*** Supplied records

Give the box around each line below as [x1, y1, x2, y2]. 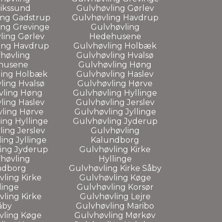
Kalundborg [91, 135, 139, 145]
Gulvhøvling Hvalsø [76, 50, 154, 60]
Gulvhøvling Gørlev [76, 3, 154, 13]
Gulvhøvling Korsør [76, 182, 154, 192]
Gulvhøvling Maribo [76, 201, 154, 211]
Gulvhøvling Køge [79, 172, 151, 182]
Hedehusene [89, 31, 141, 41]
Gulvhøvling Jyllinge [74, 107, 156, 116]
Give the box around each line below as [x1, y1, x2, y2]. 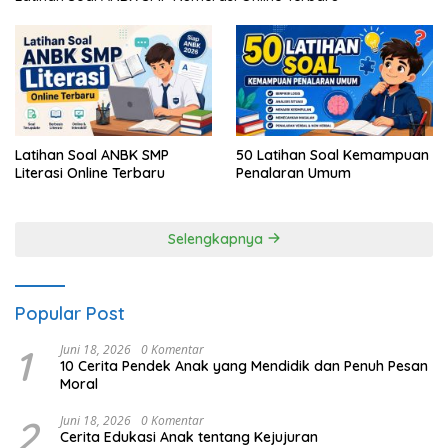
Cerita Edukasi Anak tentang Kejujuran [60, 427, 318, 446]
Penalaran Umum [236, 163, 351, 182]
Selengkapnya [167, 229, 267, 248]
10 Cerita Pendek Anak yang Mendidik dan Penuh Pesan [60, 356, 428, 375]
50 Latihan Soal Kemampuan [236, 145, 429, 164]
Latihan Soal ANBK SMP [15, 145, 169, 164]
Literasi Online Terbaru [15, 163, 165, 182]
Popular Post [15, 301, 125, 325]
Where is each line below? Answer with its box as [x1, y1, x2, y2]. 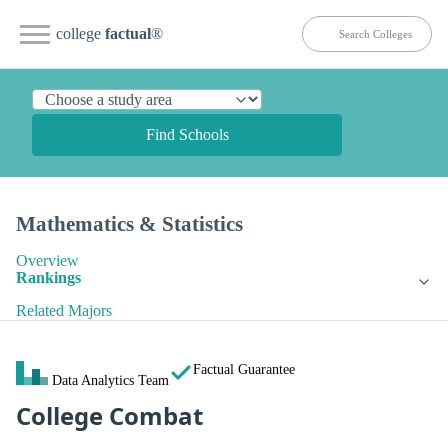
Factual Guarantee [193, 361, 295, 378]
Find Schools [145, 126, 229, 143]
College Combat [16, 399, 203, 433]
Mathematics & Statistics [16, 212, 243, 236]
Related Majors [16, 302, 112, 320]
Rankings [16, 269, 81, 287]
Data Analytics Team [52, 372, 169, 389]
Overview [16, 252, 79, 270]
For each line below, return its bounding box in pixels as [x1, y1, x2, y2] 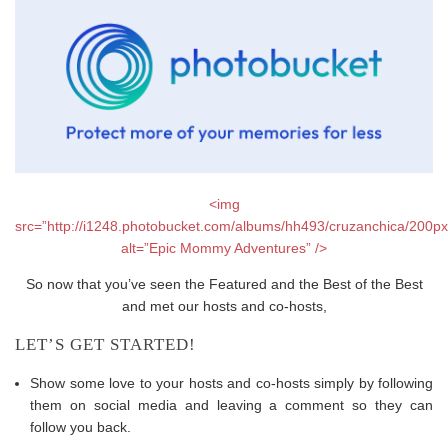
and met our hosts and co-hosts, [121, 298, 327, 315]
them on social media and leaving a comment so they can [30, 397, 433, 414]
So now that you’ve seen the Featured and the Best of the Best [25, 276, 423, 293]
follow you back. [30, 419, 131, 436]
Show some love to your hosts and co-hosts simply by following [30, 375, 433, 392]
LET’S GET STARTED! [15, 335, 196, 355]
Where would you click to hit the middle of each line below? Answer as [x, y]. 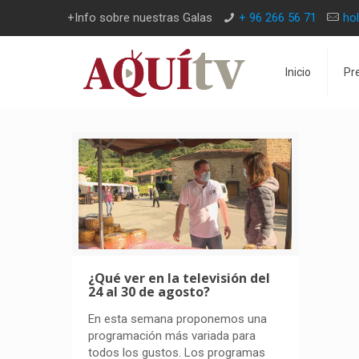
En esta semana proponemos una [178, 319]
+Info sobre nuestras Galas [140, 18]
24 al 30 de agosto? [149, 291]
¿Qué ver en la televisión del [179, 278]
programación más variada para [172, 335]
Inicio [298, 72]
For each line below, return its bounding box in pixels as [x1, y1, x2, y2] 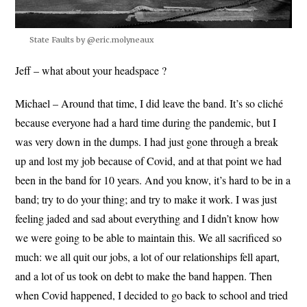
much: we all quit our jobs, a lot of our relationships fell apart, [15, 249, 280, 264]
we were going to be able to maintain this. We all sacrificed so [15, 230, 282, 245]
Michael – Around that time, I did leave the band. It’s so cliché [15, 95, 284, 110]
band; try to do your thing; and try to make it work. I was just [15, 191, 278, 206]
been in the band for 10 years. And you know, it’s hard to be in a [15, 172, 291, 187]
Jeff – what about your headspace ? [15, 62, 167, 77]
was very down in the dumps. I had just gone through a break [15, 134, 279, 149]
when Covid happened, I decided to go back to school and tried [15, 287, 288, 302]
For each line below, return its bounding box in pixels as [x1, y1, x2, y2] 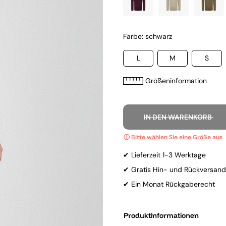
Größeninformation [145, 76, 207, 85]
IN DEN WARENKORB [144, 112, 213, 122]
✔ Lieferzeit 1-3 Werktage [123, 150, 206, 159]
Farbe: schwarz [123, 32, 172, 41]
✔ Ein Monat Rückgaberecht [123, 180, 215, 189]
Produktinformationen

******

Exercise objective>
Set the pictures aside and restate word for word only the lines from the line containing "Overview [16, 252, 79, 270]" through the end of the entries above, both included.

Answer box>
Overview [16, 252, 79, 270]
For each line below, return its bounding box in pixels as [x1, y1, x2, y2] 
and met our hosts and co-hosts, [121, 298, 327, 315]
them on social media and leaving a comment so they can [30, 397, 433, 414]
So now that you’ve seen the Featured and the Best of the Best [25, 276, 423, 293]
follow you back. [30, 419, 131, 436]
Show some love to your hosts and co-hosts simply by following [30, 375, 433, 392]
LET’S GET STARTED! [15, 335, 196, 355]
Where would you click to hit the middle of each line below? Answer as [x, y]. 
En esta semana proponemos una [178, 319]
+Info sobre nuestras Galas [140, 18]
24 al 30 de agosto? [149, 291]
¿Qué ver en la televisión del [179, 278]
programación más variada para [172, 335]
Inicio [298, 72]
For each line below, return its bounding box in pixels as [x1, y1, x2, y2] 
much: we all quit our jobs, a lot of our relationships fell apart, [15, 249, 280, 264]
we were going to be able to maintain this. We all sacrificed so [15, 230, 282, 245]
Michael – Around that time, I did leave the band. It’s so cliché [15, 95, 284, 110]
band; try to do your thing; and try to make it work. I was just [15, 191, 278, 206]
been in the band for 10 years. And you know, it’s hard to be in a [15, 172, 291, 187]
Jeff – what about your headspace ? [15, 62, 167, 77]
was very down in the dumps. I had just gone through a break [15, 134, 279, 149]
when Covid happened, I decided to go back to school and tried [15, 287, 288, 302]
For each line below, return its bounding box in pixels as [x1, y1, x2, y2] 
Größeninformation [145, 76, 207, 85]
IN DEN WARENKORB [144, 112, 213, 122]
✔ Lieferzeit 1-3 Werktage [123, 150, 206, 159]
Farbe: schwarz [123, 32, 172, 41]
✔ Ein Monat Rückgaberecht [123, 180, 215, 189]
Produktinformationen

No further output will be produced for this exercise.